**Task goal:** Transcribe the material verbatim, starting at its first line and stopping once the line containing "20x20 Storage Units (13, 122, 145, 137)" has been given; no picture should appear.
----
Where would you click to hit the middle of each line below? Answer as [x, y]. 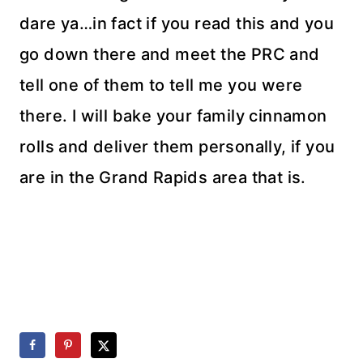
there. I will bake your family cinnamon [173, 116]
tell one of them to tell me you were [161, 85]
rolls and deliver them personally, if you [177, 147]
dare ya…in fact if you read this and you [177, 23]
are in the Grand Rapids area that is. [163, 177]
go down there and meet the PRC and [170, 54]
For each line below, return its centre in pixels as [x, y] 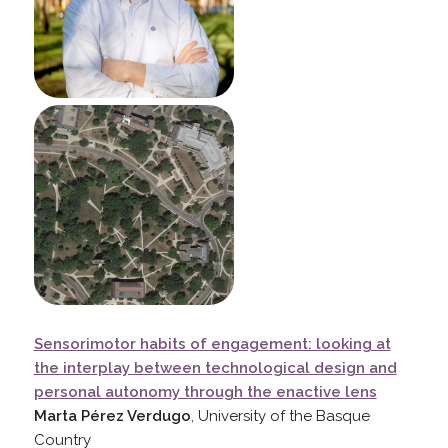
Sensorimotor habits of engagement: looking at [212, 343]
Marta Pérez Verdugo [112, 415]
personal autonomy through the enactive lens [205, 391]
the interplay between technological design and [215, 367]
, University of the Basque [280, 415]
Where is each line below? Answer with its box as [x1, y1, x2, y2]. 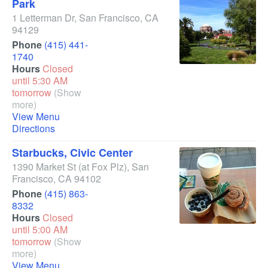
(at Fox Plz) [78, 160, 127, 173]
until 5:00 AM [12, 223, 68, 236]
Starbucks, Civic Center [12, 145, 133, 160]
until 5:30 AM [12, 74, 68, 87]
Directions [12, 121, 55, 135]
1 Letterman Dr [12, 11, 74, 25]
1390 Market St [12, 160, 76, 173]
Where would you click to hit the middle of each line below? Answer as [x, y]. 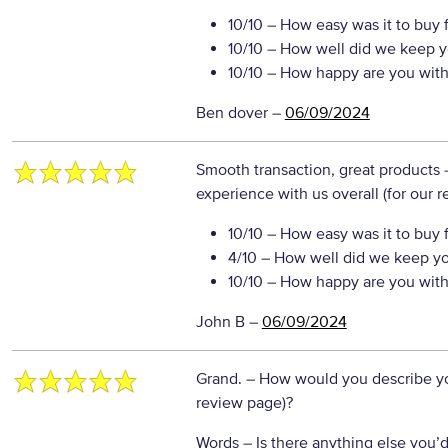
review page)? [244, 403]
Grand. [220, 379]
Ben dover [231, 113]
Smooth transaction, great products [319, 170]
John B [220, 322]
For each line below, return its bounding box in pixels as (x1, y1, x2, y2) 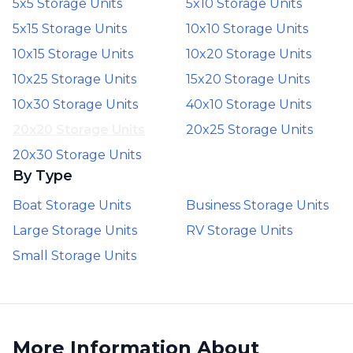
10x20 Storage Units (186, 46, 311, 61)
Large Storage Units (13, 223, 137, 238)
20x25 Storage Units (186, 122, 313, 137)
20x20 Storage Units (13, 122, 145, 137)
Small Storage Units (13, 248, 136, 263)
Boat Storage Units (13, 198, 131, 213)
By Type (13, 167, 72, 184)
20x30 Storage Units (13, 147, 141, 162)
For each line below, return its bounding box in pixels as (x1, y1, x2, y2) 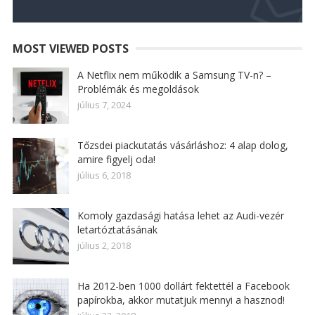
----
**Written reply:**
Where would you click to hit the middle of each line below? Answer as [x, y]. 
there. I will bake your family cinnamon [173, 116]
tell one of them to tell me you were [161, 85]
rolls and deliver them personally, if you [177, 147]
dare ya…in fact if you read this and you [177, 23]
are in the Grand Rapids area that is. [163, 177]
go down there and meet the PRC and [170, 54]
For each line below, return its centre in pixels as [x, y] 
Sensorimotor habits of engagement: looking at [212, 343]
Marta Pérez Verdugo [112, 415]
personal autonomy through the enactive lens [205, 391]
the interplay between technological design and [215, 367]
, University of the Basque [280, 415]
Where is each line below? Answer with its box as [x1, y1, x2, y2]. 
(at Fox Plz) [78, 160, 127, 173]
until 5:00 AM [12, 223, 68, 236]
Starbucks, Civic Center [12, 145, 133, 160]
until 5:30 AM [12, 74, 68, 87]
Directions [12, 121, 55, 135]
1 Letterman Dr [12, 11, 74, 25]
1390 Market St [12, 160, 76, 173]
Where would you click to hit the middle of each line below? Answer as [x, y]. 
review page)? [244, 403]
Grand. [220, 379]
Ben dover [231, 113]
Smooth transaction, great products [319, 170]
John B [220, 322]
For each line below, return its bounding box in pixels as (x1, y1, x2, y2) 
10x20 Storage Units (186, 46, 311, 61)
Large Storage Units (13, 223, 137, 238)
20x25 Storage Units (186, 122, 313, 137)
20x20 Storage Units (13, 122, 145, 137)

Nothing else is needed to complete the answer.